Selection of Terminologies

There are many terminologies and ontologies available via public repositories such as the BioPortal (https://bioportal.bioontology.org) hosted by NBCO and Ontology Lookup Service, OLS (https://www.ebi.ac.uk/ols/index) hosted by EMBL-EBI. In addition, they are also available directly from the terminology or ontology providers e.g. SNOMED CT, MeDRA amd LOINC. The selection of terminologies and ontologies for a particular application can be difficult, although this can be informed by further set of simple rules such as Malone et al 2016 (https://doi.org/10.1371/journal.pcbi.1004743).

Using Terminologies in HL7 FHIR

Many elements in HL7 FHIR have a coded value, such as “gender” in the Patient resource or “bodySite” in the Observation resource. These codes are part of a code system that can be defined at different places (see the HL7 FHIR Terminology):

  • A set of fixed values from the HL7 FHIR specification (e.g. in the case of administrative gender this can be one out of four values, namely “male”, “female”, “other”, or “unknown”)
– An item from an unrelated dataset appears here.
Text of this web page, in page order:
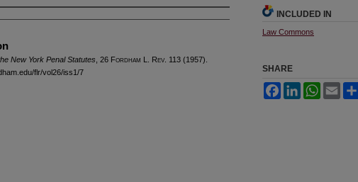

  • A code included in a Request for Comments (RFC) from the Internet Engineering Task Force (e.g. MIME types) or HL7 specifications (e.g. HL7 v2)

  • A dictionary, look up table, or enumeration that is locally maintained and defined by an application

  • An external terminology or ontology (e.g. SNOMED CT or LOINC)

In the context of this IG, we focus mainly on external terminologies or ontologies.

The HL7 FHIR specification describes how to select code systems in section 4.1.2 of the Terminology page (https://www.hl7.org/HL7 FHIR/terminologies.html#system) and the recommendations given here are an addition to what is mentioned on that page.

Implementing FAIR requires the use of terminologies that are themselves FAIR-compliant. To reach an acceptable level of FAIRness, the terminology should follow the ten simple rules for making a vocabulary FAIR, as described by Cox et al.

A vocabulary offered through a HL7 FHIR terminology service, makes it substantially FAIR.

First of all, a HL7 FHIR terminology service ensures that every code system, code, value set, and concept map has an unique identifier.

Enable the provision of rich metadata.

HL7 FHIR has a representation as Turtle RDF that offers a bridge to Semantic Web. In any case, a HL7 FHIR terminology service uses the standard HL7 FHIR operations and data formats, making it interoperable with other HL7 FHIR servers and clients. Finally, the terminology service Capability Statement provides a machine-readable representation of the functionality supported by a terminology server, helping reusability.